Господин Клейнерц рассказывал мне, что в мирное время белого хлеба сколько угодно, надо только ходить за ним в магазин. Когда он был маленький, у них дома всегда ели белый хлеб, размоченный в молоке. Я тоже хотела бы есть такой хлеб, потому что от него не заболеешь. Наш доктор Боненшмидт уже очень старый и все знает. Он сказал, что нарывы на ногах у меня оттого, что я ем один только хлеб. С тех пор я боюсь есть хлеб, и мама мне его больше не дает, потому что ей надоело со мной мучиться. Она голодает, а мне отдает всю безвредную пищу. Теперь у меня на ногах остались только шрамы, и они уже не болят. Но раньше из них выдавливали гной, и получались настоящие дырки. Каждый вечер их заливали йодом, было ужасно больно, и утром, когда я вставала, я уже со страхом думала о вечере. Когда йод попадал в дырки, я так кричала, что раз даже пришел полицейский; дело в том, что жильцы из квартиры напротив подумали, что меня избивают, и заявили об этом в полицию…
За гостиницей Менгерса чужой солдат перекапывает огород. Это пленный, он принадлежит немцам. Когда в гостинице никого нет, фрау Менгерс разрешает мне поиграть шарами на бильярде. Тогда я представляю себе, что шары – это цветы, и катаю их по большому зеленому полю. Толкать шары длинной палкой мне не разрешают, чтобы я ничего не испортила. Я просто толкаю рукой. Как-то раз фрау Менгерс попросила меня отнести пленному кофе – ведь он тоже человек. Сперва я испугалась, потому что пленный был врагом. Но он сидел на камне, положив руки на лопату, глаза у него были усталые и грустные, подбородок серый. В нем не было ничего веселого, он был очень, очень печальным. Я стояла с чашкой кофе в руках, небо было огромное и синее, а коричневое поле казалось бесконечным. Я была с пленным совсем одна, даже птицы не пролетали над нами. Его шапка лежала, на земле, волосы у него были как сухая трава и развевались на ветру. Ему хотелось домой, ему наверняка хотелось домой. Он об этом не говорил, но ему, конечно, хотелось домой. Ведь он из другой страны. Другие страны далеко, в школе мы их еще не проходили, но папа мне о них рассказывал. Однажды он был в Румынии и привез маме оттуда вышитую кофточку. Румыния. Где она, эта Румыния? Есть еще Африка, там живут негры, совсем черные, и солнце там светит жарко. Мне, чтобы загореть, нужно ездить на дачу, а в Африке все всегда черные, еще черней, чем фрейлейн Левених, которая специально ездила на курорт в Боркум, для того чтобы весь «дамский кружок» говорил: «Вы загорели, как негр». Мама моя иногда лежит на балконе в старом раскладном кресле. Время от времени кресло падает, и она вместе с ним; после этого она со слезами говорит отцу: «Ах, боже мой, Виктор! Как хорошо загорать в марте на солнышке!»

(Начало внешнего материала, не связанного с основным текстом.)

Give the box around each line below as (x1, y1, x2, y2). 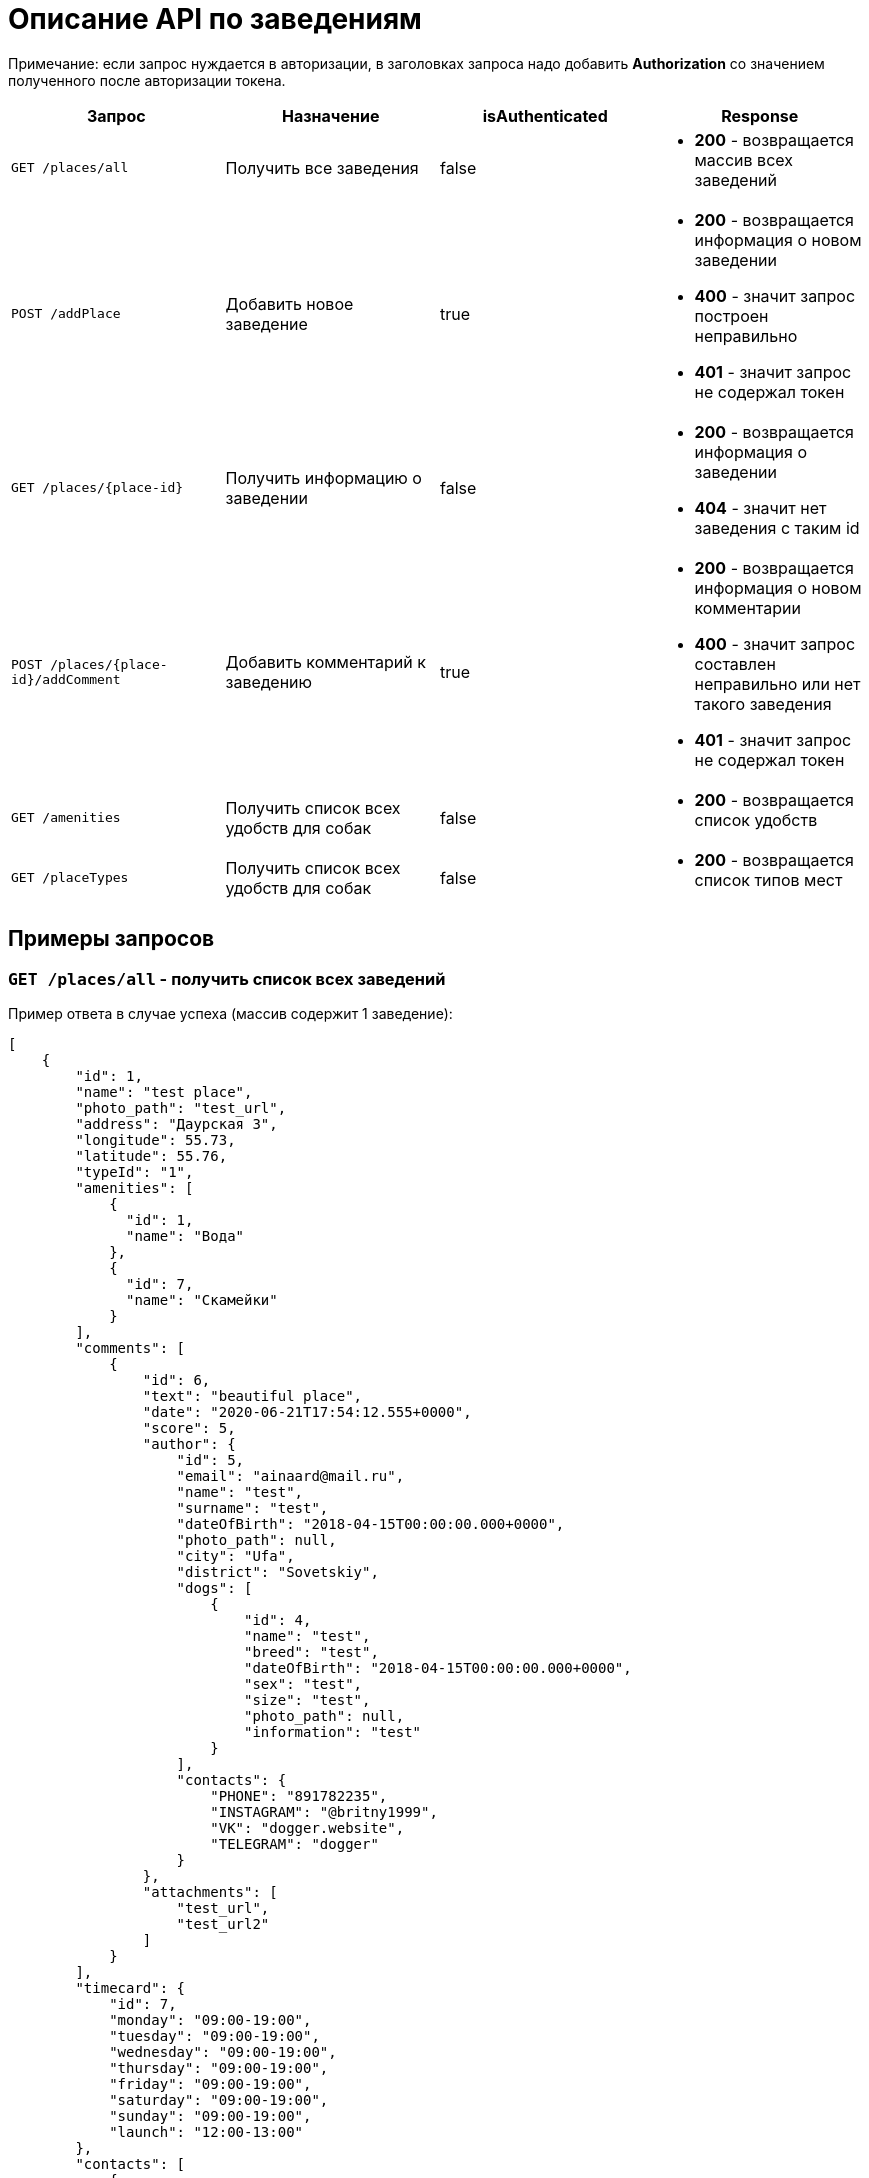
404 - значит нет (694, 497, 827, 518)
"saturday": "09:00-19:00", (109, 2091, 329, 2108)
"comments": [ (75, 1339, 186, 1356)
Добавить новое (225, 293, 354, 314)
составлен (694, 653, 776, 674)
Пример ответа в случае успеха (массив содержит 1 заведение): (8, 1004, 453, 1022)
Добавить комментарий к (225, 651, 426, 672)
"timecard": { (75, 1979, 186, 1996)

Если бы я могла хоть что-нибудь сказать этому чужому пленному! Я начала вспоминать все иностранные слова, которые знаю. Я сказала: «Сим селабим», и еще «Сезам, отворись», и «Абдулла», и «водка», и «О ля-ля, мадемуазель», и «Свободное государство Либерия», и «Турн и Таксис» – это коллекции марок,– и больше я в тот момент ничего не могла вспомнить.